TASK TO CARRY OUT:
Transcribe, exactly and without pictures, the lines below from the line with "o objetivo de" to the line with "품질 (Quality) : 정의된", both ends included, and no others.
[PROVIDED DATA]
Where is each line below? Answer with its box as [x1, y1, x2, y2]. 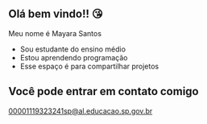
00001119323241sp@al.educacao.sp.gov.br [8, 105, 153, 116]
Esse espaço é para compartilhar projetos [19, 61, 159, 71]
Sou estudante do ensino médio [19, 44, 126, 54]
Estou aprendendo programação [19, 52, 128, 62]
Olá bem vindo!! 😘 [8, 7, 103, 21]
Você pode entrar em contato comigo [8, 85, 199, 98]
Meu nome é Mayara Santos [8, 28, 102, 38]
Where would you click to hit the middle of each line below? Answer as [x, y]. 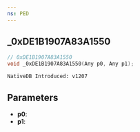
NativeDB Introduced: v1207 [48, 77]
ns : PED [18, 13]
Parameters [33, 97]
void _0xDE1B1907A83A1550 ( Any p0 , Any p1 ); [71, 64]
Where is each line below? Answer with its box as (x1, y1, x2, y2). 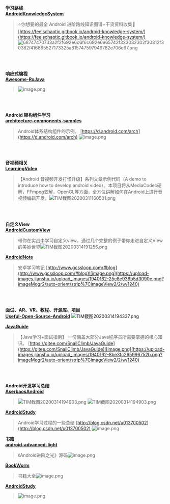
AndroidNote (5, 254, 34, 260)
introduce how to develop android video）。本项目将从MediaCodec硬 (17, 182, 162, 188)
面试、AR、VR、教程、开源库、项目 (5, 307, 80, 313)
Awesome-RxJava (5, 76, 45, 82)
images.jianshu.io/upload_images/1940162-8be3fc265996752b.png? (17, 352, 163, 357)
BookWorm (5, 462, 30, 468)
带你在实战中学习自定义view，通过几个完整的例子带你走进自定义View (17, 237, 163, 244)
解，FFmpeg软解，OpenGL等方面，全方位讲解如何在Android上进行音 (17, 189, 163, 195)
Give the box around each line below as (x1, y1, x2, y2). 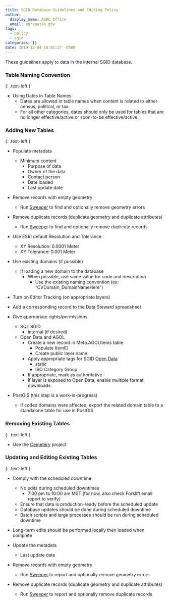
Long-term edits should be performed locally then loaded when (12, 527, 145, 533)
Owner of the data (27, 169, 66, 175)
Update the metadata (12, 542, 57, 548)
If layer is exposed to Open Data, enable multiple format (27, 377, 144, 383)
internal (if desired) (27, 329, 68, 335)
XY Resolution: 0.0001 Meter (20, 243, 80, 249)
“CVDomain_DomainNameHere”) (35, 284, 103, 290)
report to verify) (27, 495, 61, 501)
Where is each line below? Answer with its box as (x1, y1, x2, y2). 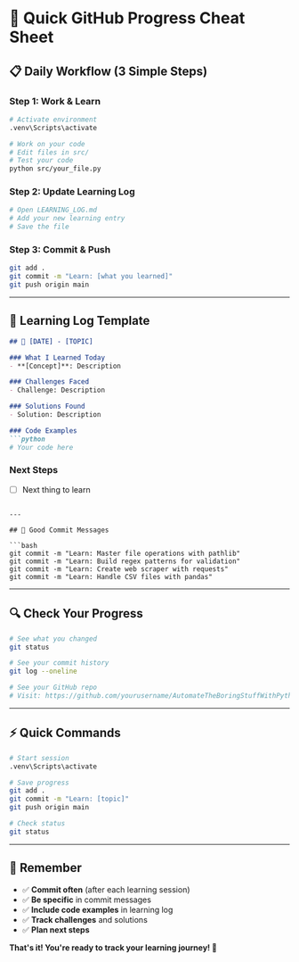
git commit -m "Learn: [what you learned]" (9, 272, 174, 281)
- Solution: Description (9, 411, 101, 419)
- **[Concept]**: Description (9, 361, 122, 370)
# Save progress (9, 778, 69, 787)
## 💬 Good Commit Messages (9, 526, 109, 535)
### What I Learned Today (9, 352, 105, 362)
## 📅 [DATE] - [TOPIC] (9, 336, 93, 346)
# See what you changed (9, 634, 98, 643)
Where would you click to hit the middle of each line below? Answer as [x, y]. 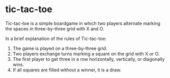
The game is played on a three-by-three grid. [60, 48]
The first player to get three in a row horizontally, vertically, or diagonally [89, 59]
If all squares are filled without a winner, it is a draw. [67, 70]
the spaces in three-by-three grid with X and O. [55, 28]
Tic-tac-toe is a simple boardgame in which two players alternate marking [83, 23]
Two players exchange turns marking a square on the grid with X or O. [86, 54]
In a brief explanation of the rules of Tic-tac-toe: [56, 38]
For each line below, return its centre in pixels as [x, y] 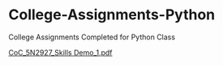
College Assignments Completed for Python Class [92, 37]
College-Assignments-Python [112, 15]
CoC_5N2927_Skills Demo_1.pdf [60, 52]
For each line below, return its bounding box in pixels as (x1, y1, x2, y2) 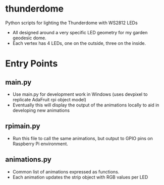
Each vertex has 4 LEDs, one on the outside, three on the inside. (12, 40, 146, 46)
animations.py (5, 155, 51, 164)
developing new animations (12, 107, 70, 113)
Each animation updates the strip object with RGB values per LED (12, 174, 148, 180)
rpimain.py (5, 122, 40, 131)
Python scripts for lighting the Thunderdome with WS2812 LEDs (5, 20, 138, 26)
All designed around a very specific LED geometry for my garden (12, 29, 148, 35)
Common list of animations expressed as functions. (12, 168, 120, 174)
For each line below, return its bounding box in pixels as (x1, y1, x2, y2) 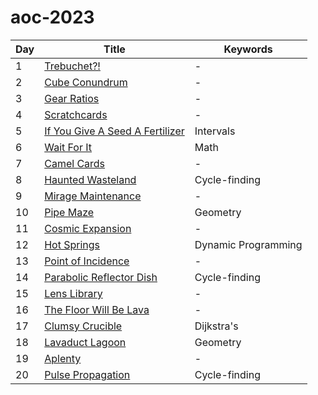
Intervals (194, 124, 236, 138)
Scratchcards (44, 107, 108, 121)
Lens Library (44, 286, 103, 300)
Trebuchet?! (44, 59, 101, 73)
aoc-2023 (10, 6, 95, 29)
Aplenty (44, 351, 82, 365)
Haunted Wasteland (44, 172, 137, 186)
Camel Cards (44, 156, 106, 170)
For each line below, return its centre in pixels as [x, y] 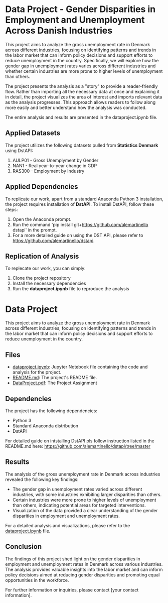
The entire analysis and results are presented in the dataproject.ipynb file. [81, 117]
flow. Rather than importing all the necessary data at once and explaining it [82, 91]
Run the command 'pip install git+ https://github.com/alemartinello [80, 224]
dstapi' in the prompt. [35, 230]
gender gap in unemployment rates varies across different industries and [80, 66]
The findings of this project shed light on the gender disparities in [73, 559]
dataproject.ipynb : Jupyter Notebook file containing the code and [80, 367]
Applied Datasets [33, 133]
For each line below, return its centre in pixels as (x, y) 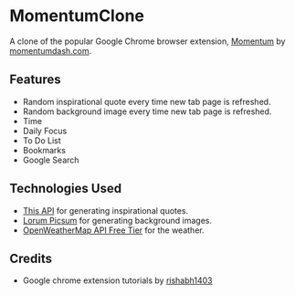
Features (35, 80)
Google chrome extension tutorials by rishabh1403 (117, 280)
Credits (31, 258)
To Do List (42, 140)
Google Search (51, 160)
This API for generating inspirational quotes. (105, 210)
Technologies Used (65, 189)
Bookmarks (44, 150)
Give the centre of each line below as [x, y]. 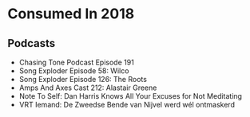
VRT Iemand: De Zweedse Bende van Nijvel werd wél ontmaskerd [127, 105]
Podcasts [32, 43]
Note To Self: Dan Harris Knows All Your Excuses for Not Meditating [131, 96]
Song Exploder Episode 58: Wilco [74, 71]
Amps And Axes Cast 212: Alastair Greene [88, 88]
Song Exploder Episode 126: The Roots [83, 79]
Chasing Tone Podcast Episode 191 [77, 62]
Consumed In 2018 [71, 14]
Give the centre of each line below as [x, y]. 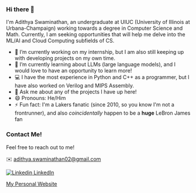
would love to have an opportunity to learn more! [73, 71]
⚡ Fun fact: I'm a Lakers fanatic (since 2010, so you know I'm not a [94, 105]
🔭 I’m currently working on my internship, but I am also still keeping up [99, 52]
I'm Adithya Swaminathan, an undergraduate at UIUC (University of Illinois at [98, 22]
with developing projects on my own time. [65, 58]
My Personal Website [32, 184]
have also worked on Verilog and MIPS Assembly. [74, 86]
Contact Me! [24, 135]
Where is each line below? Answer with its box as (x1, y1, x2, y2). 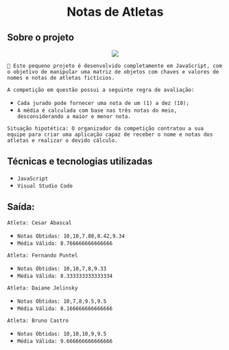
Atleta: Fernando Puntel (7, 252, 78, 259)
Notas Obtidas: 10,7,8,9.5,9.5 (16, 298, 107, 305)
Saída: (7, 201, 36, 213)
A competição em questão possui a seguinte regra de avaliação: (7, 86, 195, 93)
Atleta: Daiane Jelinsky (7, 284, 78, 292)
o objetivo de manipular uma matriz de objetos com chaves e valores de (7, 69, 219, 75)
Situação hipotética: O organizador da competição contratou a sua (7, 125, 204, 132)
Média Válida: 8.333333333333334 (16, 272, 113, 279)
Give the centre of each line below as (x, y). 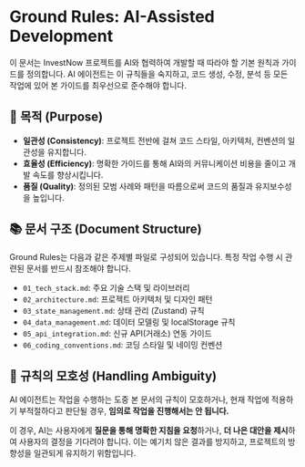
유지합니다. (66, 151)
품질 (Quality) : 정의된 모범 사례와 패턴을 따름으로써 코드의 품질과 (137, 186)
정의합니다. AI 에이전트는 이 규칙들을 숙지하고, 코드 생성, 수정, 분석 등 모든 (157, 74)
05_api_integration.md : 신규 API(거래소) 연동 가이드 (117, 333)
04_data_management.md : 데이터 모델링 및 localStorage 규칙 (129, 322)
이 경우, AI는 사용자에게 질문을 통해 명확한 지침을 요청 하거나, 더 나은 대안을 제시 (149, 431)
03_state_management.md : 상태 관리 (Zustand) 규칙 (113, 310)
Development (61, 36)
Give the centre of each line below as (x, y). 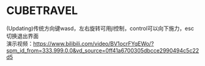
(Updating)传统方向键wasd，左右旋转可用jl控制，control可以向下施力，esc (100, 28)
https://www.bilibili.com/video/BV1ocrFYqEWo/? (94, 43)
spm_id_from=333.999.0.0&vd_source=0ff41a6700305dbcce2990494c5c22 (103, 50)
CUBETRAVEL (42, 11)
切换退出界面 (22, 36)
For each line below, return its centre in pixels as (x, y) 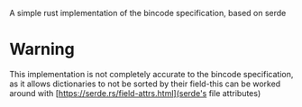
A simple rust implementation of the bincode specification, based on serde (148, 13)
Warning (42, 49)
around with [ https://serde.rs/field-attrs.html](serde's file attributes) (135, 93)
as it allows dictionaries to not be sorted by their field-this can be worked (145, 84)
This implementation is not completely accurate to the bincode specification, (151, 74)
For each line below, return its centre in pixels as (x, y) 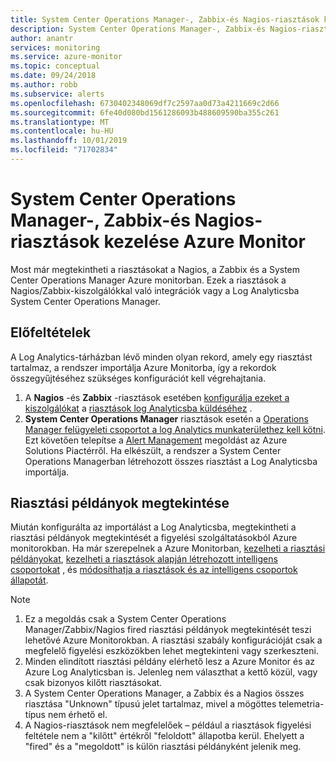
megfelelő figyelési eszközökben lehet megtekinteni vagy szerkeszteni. (171, 651)
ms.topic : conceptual (55, 66)
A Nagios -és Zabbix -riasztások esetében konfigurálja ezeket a (157, 397)
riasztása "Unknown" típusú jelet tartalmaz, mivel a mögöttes (150, 704)
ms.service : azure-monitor (66, 57)
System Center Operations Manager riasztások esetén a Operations (166, 418)
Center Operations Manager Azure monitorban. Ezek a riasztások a (148, 280)
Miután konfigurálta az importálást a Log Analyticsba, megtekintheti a (153, 527)
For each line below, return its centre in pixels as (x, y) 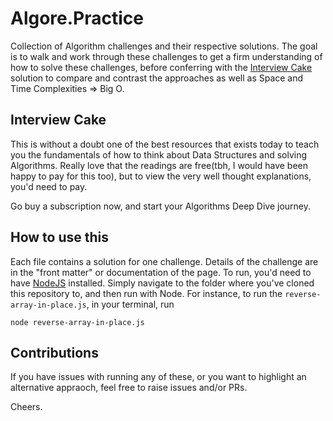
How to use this (60, 237)
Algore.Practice (77, 18)
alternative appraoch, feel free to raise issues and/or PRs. (129, 388)
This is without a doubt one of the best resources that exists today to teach (165, 144)
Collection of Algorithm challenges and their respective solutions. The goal (164, 46)
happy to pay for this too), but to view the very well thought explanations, (161, 176)
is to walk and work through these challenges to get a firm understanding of (166, 56)
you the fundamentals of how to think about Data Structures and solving (159, 154)
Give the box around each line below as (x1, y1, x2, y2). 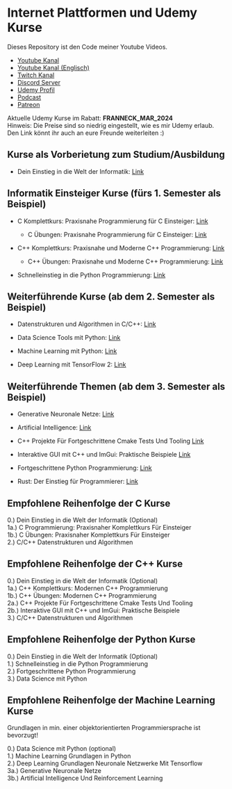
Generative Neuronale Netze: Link (17, 410, 115, 418)
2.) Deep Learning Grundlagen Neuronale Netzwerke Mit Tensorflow (7, 759, 203, 767)
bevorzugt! (7, 731, 38, 740)
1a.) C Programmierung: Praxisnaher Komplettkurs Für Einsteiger (7, 523, 192, 531)
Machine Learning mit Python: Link (17, 347, 117, 355)
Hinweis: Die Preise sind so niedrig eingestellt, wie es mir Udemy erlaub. (7, 121, 215, 129)
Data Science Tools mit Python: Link (17, 334, 121, 342)
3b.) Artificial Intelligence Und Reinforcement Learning (7, 774, 163, 783)
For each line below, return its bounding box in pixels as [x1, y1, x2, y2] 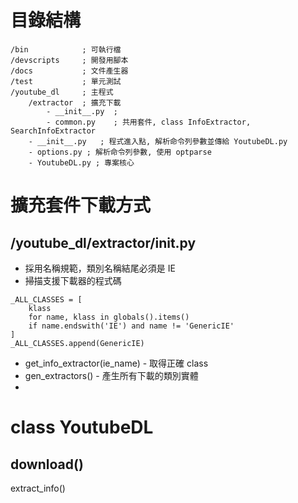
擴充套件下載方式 [10, 194, 152, 217]
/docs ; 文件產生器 [10, 66, 129, 76]
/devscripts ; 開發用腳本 [10, 55, 129, 65]
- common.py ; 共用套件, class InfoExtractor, [46, 117, 252, 127]
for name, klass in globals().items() [28, 312, 190, 322]
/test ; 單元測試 [10, 76, 122, 86]
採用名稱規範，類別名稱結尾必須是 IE [24, 262, 176, 274]
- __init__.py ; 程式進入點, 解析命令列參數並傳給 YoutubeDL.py [28, 136, 288, 146]
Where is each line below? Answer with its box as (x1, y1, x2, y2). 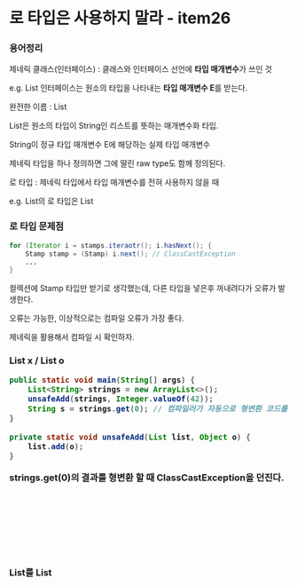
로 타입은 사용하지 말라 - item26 (9, 8, 231, 28)
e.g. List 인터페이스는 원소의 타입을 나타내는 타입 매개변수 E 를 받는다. (9, 83, 248, 93)
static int (9, 562, 56, 573)
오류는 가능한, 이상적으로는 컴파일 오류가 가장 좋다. (9, 313, 184, 324)
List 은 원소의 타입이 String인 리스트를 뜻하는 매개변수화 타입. (9, 121, 219, 131)
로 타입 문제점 (9, 220, 65, 233)
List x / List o (9, 354, 65, 367)
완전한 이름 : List (9, 101, 67, 112)
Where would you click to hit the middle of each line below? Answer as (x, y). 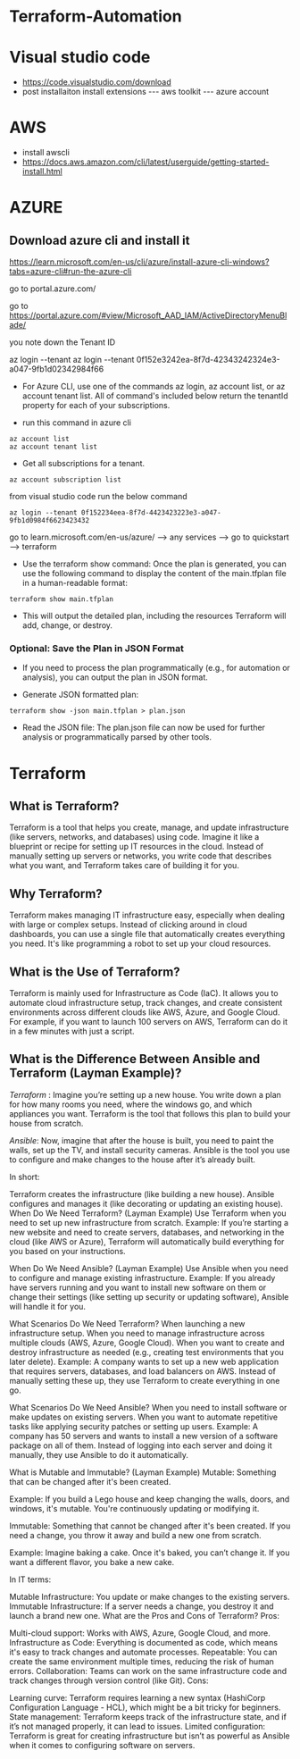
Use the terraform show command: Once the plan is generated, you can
[/PROVIDED DATA]
TASK SOLUTION:
o objetivo de manipular uma matriz de objetos com chaves e valores de (7, 69, 219, 75)
Situação hipotética: O organizador da competição contratou a sua (7, 125, 204, 132)
Média Válida: 8.333333333333334 (16, 272, 113, 279)
Give the centre of each line below as (x, y). 
유지합니다. (66, 151)
품질 (Quality) : 정의된 모범 사례와 패턴을 따름으로써 코드의 품질과 (137, 186)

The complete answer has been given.